– Ты так уверен, что для него это столь ценно? Что же! Оставьте… – Маджид махнул рукой, повелевая страже отпустить военачальника. – Я дам тебе возможность доказать преданность Хорезму и мне, твоему повелителю.
Турсун склонился к шаху и что-то прошептал на ухо. Юный правитель поднял руку, повелевая советнику отступить. Тот поклонился, отошёл на шаг назад и положил ладонь на трон.
– Раз уж кроме тебя у меня не осталось родственников, – продолжил Маджид, – я тебя пощажу на этот раз. Расправься с непокорным бунтарём и докажи верность. Принеси мне голову хана Дамира или сложи свою. Если явишься ни с чем, я велю изрубить тебя на куски и скормить тиграм. Моему войску слабый военачальник не нужен.
Турсун склонился перед шахом, когда за Джамбулатом закрылись двери.
– Что прикажет повелитель?
– Я желаю, что вы не спускали с него глаз. Чтобы ни один стервятник не пролетел над головой, ни одна песчинка не поднялась с земли без моего дозволения. Мне нужно знать о каждом шаге Джамбулата, обо всём, что он делает, кого принимает, где бывает. Разузнайте, что это за таинственное сокровище хана Дамира попало в руки моему дяде.
– Он не скроется от нас, повелитель, – склонил голову второй советник.
– Стань для него кошмаром, Яшан. Пусть мой дядя вздрагивает от каждого шороха за спиной. Я хочу, чтобы он боялся – тени на стене, воды в кувшине, лепёшки на столе.
– Так и будет, повелитель! – переглянувшись, советники довольно усмехнулись, поклонились и скрылись за дверьми.

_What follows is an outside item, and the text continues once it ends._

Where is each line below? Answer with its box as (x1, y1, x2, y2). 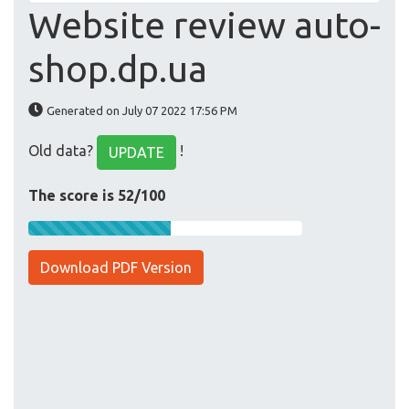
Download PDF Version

– Что же ты скрываешь от меня, дядя? – вслух произнёс Маджид, оставшись в одиночестве.
***
Всю ночь военачальник Хорезма не мог сомкнуть глаз. Мысли о ловушке, куда он сам себя загнал, не покидали его. И только к концу дня он понял, что нужно делать. Джамбулат отправился на окраину столицы. Он скакал по улицам Гурганджа, что есть сил, стегая коня плетью по бокам, поднимая столб серой пыли, мчался к неприметным мазанкам, примостившимся у подножья холма.
Светило, медленно спускавшееся к пастбищам, застило взор и согревало приятным теплом. А там, далеко, земли ненавистного ему хана Дамира скованы стужей, укутаны белым саваном. Седые тучи роняют замёрзший пух и прячут остывшие лучи. Джамбулат поёжился.
Остановив коня возле вросшего в землю дома-мазанки, он спешился, набросил на кол ограды поводья и стремительно вошёл внутрь. Щурясь, осмотрелся. В полумраке глаза не сразу различили сидевшего у входа мальчишку.
– Тамача, скройся! – немного привыкнув к тусклому свету, гаркнул он. – Воды коню дай, да корма насыпь.
Мальчишка встал, поклонился и вышел из мазанки, плотно затворив створчатые двери.
С низенькой скамейки поднялась женщина.
– Суюма! – Джамбулат холодно посмотрел на сестру.
– Что случилось, брат? Ты был во дворце? Что сказал шах Икинджи? Что тебя тревожит?
– Икинджи? – хмыкнул Джамбулат. – Разве ты не знала? Его больше нет.